Blended and personalized learning has excited more and more schools. If a school is intrigued but finds itself on the outside looking in, where can it start? Thinking strategically about the investment of time and money along with the need for sustainability (fads are very frustrating to everyone), it can be daunting to choose an approach. Our experience at LearnLaunch MassNET, working with a group of 100 teachers, 2,400 students, and ten urban schools, has found a few key principles that we have seen to be successful.
Principle 1: Recruit motivated teams of teachers, including a point-person, with principal support.
Starting small, with teachers most eager to change, means that the investment of time and effort is more likely to focus on what can work rather than what doesn’t. In addition, when teachers desire change rather than feeling a mandate imposed from above, they feel empowered and intrinsically motivated to explore new possibilities in their instruction. A point person is key because we want a lot of communication, but don’t want to burden teachers. Finally, it is important that new practices are supported by the principal’s leadership.
Principle 2: Offer software products aligned to instructional objectives that address school priorities.
It is important to remember that the point of instructional software is not the software itself, but its possibilities for improving student learning. We have all heard examples of districts investing in devices and software without a clear idea how it will help students to learn. So, we work with schools to identify learning goals before choosing a product. We also want those goals to fit within the existing school/district strategy, so they aren’t just adding another “priority” for everyone.
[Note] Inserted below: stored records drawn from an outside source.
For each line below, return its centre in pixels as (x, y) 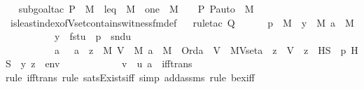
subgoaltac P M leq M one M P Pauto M (136, 8)
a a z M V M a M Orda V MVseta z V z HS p (200, 49)
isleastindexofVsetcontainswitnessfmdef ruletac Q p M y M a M (182, 22)
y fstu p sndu (93, 36)
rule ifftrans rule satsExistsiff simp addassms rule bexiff (130, 77)
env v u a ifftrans (119, 63)
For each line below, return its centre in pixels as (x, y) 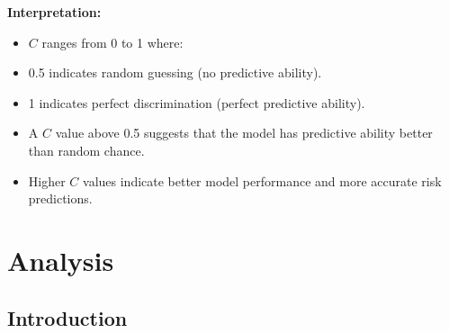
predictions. (60, 198)
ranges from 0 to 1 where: (112, 42)
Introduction (67, 317)
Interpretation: (54, 12)
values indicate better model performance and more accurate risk (262, 180)
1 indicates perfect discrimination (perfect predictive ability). (197, 102)
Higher (47, 180)
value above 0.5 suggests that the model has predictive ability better (244, 133)

Principle 3: Provide professional development and ongoing support to teachers as issues emerge.
We hope and believe that personalizing instruction through technology can represent a major change in how teachers work. This means that it can take a lot of teacher planning and reflection focused on instruction, along with perhaps even more problem-solving around practical challenges. So, teachers benefit from ongoing support to help make things run smoothly and to rethink what they are doing, both in the form of professional development and open communication lines where they can reach out for help by email, phone, or through their point person.
Principle 4: Highlight the role of teachers as evaluators of products to engage their expertise.
“Implementation” can be an ugly word in school reform if it means “teachers must do as they are told.” In our model, we do not tell teachers what to do, but rather seek to learn along with them, and from them, about how products prove useful (or not), in their classrooms. We research product usefulness by giving teachers multiple ways to describe how products are proving useful to them (or not), as well as observing classrooms in action.
Principle 5: Evaluate products on multiple measures including the Net Promoter Score as a summative metric.
Since technology is always changing, schools need to know how to pilot and evaluate software. We recommend using multiple outcome measures that assess the conditions needed for a product to be useful and whether it has evidence of improving student learning. Among these measures, the Net Promoter Score is a simple, global measure of a teacher’s enthusiasm for a product, and we found that it matched whether schools wanted to continue with their products.
These principles have guided our work but aren’t the only way to move towards blended and personalized learning. For those trying different approaches, we hope they can highlight key issues that everyone needs to address. Take a look at our Research Brief: Insights on Software Piloting in an Urban School District for more information on this approach and visit www.learnlaunch.org/massnet for more information on our project.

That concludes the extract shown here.